━━ Stored data ━━

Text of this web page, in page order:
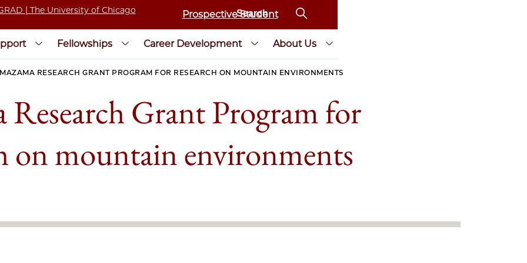
Prospective Student
Fellowships Career Development About Us
MAZAMA RESEARCH GRANT PROGRAM FOR RESEARCH ON MOUNTAIN ENVIRONMENTS
Research Grant Program for
on mountain environments
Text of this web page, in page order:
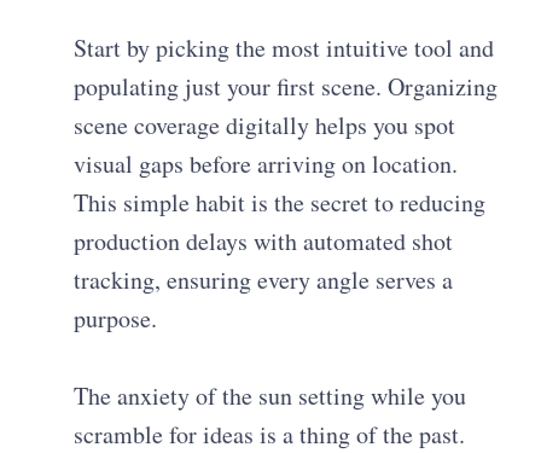
Start by picking the most intuitive tool and
populating just your first scene. Organizing
scene coverage digitally helps you spot
visual gaps before arriving on location.
This simple habit is the secret to reducing
production delays with automated shot
tracking, ensuring every angle serves a
purpose.
The anxiety of the sun setting while you
scramble for ideas is a thing of the past.

━━━

Brief: Retype every record as it stands. None of the pictures should appear.

Finished task:
Text of this web page, in page order:
Prospective Student
Fellowships Career Development About Us
MAZAMA RESEARCH GRANT PROGRAM FOR RESEARCH ON MOUNTAIN ENVIRONMENTS
Research Grant Program for
on mountain environments
Text of this web page, in page order:
Start by picking the most intuitive tool and
populating just your first scene. Organizing
scene coverage digitally helps you spot
visual gaps before arriving on location.
This simple habit is the secret to reducing
production delays with automated shot
tracking, ensuring every angle serves a
purpose.
The anxiety of the sun setting while you
scramble for ideas is a thing of the past.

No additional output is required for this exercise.